Theoretical Implications: The paper underscores the importance of continued research on scaling context lengths. While LCLMs show promise, performance degradation at higher context lengths (e.g., one million tokens) suggests that current architectures might need further optimization in handling long contexts robustly.

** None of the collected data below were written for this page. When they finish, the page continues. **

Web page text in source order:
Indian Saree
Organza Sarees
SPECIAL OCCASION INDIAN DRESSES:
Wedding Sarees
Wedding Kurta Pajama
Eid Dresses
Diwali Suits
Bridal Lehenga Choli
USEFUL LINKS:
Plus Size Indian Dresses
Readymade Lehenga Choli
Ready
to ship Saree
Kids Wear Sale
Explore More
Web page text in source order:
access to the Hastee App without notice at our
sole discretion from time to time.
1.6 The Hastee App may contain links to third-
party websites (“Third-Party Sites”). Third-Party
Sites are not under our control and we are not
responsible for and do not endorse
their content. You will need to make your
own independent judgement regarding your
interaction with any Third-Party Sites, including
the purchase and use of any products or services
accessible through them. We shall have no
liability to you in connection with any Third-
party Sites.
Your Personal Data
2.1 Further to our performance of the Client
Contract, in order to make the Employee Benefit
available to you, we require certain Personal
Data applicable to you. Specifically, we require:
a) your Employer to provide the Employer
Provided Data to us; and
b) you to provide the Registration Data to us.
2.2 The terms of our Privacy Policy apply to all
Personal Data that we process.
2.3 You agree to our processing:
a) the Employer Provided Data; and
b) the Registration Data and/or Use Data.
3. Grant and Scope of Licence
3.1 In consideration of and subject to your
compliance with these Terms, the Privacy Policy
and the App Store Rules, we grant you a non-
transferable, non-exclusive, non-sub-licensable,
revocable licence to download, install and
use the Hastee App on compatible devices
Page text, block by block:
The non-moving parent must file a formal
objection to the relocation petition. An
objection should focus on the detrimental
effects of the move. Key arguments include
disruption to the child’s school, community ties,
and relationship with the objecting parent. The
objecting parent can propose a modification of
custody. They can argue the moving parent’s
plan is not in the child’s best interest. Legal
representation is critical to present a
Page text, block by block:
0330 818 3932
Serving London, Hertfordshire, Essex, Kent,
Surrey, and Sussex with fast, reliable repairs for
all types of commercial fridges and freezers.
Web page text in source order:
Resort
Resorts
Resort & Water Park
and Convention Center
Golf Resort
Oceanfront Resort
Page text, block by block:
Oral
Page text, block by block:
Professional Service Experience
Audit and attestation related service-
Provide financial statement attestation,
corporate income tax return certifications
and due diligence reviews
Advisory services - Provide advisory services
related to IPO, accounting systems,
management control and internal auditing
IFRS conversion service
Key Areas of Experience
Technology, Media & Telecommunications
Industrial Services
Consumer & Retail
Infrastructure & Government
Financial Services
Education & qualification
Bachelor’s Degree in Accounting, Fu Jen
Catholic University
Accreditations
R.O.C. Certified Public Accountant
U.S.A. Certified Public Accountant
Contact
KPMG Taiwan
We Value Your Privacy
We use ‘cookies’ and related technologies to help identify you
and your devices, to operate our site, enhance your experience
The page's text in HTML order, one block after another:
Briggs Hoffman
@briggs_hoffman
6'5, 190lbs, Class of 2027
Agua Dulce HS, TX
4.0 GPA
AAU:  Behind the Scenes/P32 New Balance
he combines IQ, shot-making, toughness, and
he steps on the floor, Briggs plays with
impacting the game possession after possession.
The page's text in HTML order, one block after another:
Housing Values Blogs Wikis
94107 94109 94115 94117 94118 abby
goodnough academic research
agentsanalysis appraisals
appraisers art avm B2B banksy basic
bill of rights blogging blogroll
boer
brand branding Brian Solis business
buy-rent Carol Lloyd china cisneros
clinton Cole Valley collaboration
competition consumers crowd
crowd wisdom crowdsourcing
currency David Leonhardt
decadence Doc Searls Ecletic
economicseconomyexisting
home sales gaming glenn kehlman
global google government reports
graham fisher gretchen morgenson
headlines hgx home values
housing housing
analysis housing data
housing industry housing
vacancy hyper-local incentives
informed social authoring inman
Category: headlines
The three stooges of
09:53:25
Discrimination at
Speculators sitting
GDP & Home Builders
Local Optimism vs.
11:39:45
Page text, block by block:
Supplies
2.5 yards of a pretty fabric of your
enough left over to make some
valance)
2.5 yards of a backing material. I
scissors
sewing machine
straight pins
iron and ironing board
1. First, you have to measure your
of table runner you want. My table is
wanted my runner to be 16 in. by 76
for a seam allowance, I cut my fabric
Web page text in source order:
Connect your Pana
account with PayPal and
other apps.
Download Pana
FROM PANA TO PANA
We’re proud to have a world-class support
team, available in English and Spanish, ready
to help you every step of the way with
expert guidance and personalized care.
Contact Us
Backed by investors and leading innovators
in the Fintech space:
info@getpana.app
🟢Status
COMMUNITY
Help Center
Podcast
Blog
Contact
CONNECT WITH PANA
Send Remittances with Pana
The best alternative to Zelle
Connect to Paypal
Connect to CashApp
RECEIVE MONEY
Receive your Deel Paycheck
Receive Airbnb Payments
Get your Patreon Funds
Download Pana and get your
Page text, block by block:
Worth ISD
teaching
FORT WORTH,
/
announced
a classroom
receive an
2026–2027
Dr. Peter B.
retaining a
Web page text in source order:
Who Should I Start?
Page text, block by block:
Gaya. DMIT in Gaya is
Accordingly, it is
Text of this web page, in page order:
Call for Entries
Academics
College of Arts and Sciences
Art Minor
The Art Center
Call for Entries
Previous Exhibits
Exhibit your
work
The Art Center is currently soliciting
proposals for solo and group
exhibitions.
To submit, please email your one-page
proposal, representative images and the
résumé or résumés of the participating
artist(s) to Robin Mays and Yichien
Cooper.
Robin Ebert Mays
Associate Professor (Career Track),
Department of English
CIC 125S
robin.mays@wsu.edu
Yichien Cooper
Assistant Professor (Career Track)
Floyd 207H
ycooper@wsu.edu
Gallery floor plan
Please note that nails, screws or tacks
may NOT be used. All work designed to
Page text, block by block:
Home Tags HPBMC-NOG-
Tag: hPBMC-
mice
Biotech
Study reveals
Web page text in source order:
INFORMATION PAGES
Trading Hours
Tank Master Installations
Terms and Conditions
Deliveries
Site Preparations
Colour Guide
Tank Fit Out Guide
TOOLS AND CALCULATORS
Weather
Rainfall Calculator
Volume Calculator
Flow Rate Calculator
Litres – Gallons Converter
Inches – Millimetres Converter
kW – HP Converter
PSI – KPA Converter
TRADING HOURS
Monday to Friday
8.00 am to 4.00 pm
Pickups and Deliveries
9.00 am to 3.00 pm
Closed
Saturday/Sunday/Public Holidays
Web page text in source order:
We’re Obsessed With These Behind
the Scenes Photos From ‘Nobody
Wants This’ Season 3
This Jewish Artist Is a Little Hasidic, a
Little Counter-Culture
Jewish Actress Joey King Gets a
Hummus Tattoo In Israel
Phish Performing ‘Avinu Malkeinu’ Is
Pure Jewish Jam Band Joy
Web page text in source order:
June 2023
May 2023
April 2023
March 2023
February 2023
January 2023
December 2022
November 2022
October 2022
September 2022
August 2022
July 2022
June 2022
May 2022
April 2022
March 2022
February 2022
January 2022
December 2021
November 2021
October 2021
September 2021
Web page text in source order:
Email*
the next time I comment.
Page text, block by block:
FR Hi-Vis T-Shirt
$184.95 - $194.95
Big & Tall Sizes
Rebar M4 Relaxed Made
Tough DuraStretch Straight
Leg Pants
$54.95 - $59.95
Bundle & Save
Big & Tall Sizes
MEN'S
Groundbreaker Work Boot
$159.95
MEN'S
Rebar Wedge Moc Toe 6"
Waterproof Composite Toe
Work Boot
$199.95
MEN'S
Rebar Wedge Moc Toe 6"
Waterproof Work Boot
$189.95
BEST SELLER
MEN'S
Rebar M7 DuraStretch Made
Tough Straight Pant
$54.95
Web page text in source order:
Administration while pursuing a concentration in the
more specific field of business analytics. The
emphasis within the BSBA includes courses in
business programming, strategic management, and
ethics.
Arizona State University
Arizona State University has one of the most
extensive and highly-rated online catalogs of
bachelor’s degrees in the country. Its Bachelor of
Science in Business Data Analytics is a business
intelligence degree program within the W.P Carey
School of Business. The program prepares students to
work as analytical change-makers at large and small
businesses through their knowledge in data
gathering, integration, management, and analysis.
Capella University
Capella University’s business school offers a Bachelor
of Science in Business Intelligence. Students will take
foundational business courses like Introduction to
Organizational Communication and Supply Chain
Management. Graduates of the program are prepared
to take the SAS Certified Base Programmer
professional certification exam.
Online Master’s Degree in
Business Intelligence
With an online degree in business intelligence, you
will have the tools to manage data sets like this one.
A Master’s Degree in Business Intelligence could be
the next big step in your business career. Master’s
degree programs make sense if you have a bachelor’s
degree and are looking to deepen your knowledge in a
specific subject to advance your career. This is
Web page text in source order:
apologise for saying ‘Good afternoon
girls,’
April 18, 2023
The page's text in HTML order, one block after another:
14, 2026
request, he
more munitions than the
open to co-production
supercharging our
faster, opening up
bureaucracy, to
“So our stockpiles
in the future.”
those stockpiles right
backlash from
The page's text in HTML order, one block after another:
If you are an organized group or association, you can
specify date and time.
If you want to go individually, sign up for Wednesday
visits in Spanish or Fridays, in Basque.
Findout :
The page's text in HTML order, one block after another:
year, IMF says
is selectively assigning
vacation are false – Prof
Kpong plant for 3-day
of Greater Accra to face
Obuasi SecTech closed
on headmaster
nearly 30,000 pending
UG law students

Future Developments: Anticipated future directions include enhancing long-context reasoning capabilities and addressing efficiency concerns associated with encoding massive contexts. Potential advancements might involve optimizing the use of prefix-caching and investigating the application of LCLMs to even larger context windows—potentially scaling up to billions of tokens.

Conclusion

The utilization of LCLMs to perform tasks across retrieval, RAG, SQL-like querying, and many-shot ICL unifies various complex pipelines into a more simplified approach. Through the introduction of the LOFT benchmark, the paper illustrates that state-of-the-art LCLMs can rival or even surpass specialized models in multiple tasks, while also highlighting areas ripe for future research. The potential of LCLMs to supplant existing paradigms presents a transformative shift in the landscape of NLP, promising new applications and enhanced model capabilities. The journey of LCLMs is just beginning, with significant room for improvement and fascinating developments on the horizon.